Failure to State a Claim
To defeat a motion to dismiss filed pursuant to Rule 12(b)(6) of the Federal Rules of Civil
Procedure, a plaintiff must plead “enough facts to state a claim to relief that is plausible on its
face.” Bell Atlantic Corp. v. Twombly, 550 U.S. 544, 570 (2007); Reliable Consultants, Inc. v.
Earle, 517 F.3d 738, 742 (5th Cir. 2008); Guidry v. American Pub. Life Ins. Co., 512 F.3d 177,
180 (5th Cir. 2007). A claim meets the plausibility test “when the plaintiff pleads factual content
that allows the court to draw the reasonable inference that the defendant is liable for the misconduct
alleged. The plausibility standard is not akin to a ‘probability requirement,’ but it asks for more
than a sheer possibility that a defendant has acted unlawfully.” Ashcroft v. Iqbal, 556 U.S. 662,
Memorandum Opinion and Order - Page 4
678 (2009) (internal citations omitted). While a complaint need not contain detailed factual
allegations, it must set forth “more than labels and conclusions, and a formulaic recitation of the
elements of a cause of action will not do.” Twombly, 550 U.S. at 555 (citation omitted). The
“[f]actual allegations of [a complaint] must be enough to raise a right to relief above the speculative
level . . . on the assumption that all the allegations in the complaint are true (even if doubtful in
fact).” Id. (quotation marks, citations, and footnote omitted).
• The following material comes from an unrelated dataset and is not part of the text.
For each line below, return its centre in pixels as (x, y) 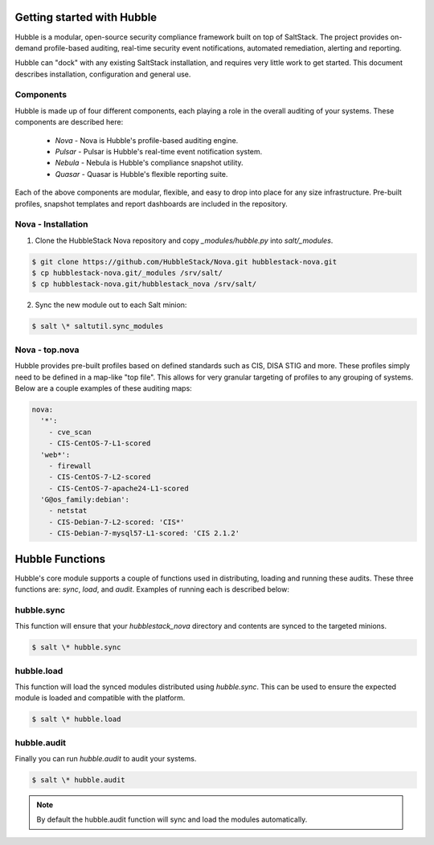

When the allegations of the pleading
do not allow the court to infer more than the mere possibility of wrongdoing, they fall short of
showing that the pleader is entitled to relief. Iqbal, 556 U.S. at 679.
In reviewing a Rule 12(b)(6) motion, the court must accept all well-pleaded facts in the
complaint as true and view them in the light most favorable to the plaintiff. Sonnier v. State Farm
Mutual Auto. Ins. Co., 509 F.3d 673, 675 (5th Cir. 2007); Martin K. Eby Constr. Co. v. Dallas
Area Rapid Transit, 369 F.3d 464, 467 (5th Cir. 2004); Baker v. Putnal, 75 F.3d 190, 196 (5th Cir.
1996). In ruling on such a motion, the court cannot look beyond the pleadings. Id.; Spivey v.
Robertson, 197 F.3d 772, 774 (5th Cir. 1999). The pleadings include the complaint and any
documents attached to it. Collins v. Morgan Stanley Dean Witter, 224 F.3d 496, 498-99 (5th Cir.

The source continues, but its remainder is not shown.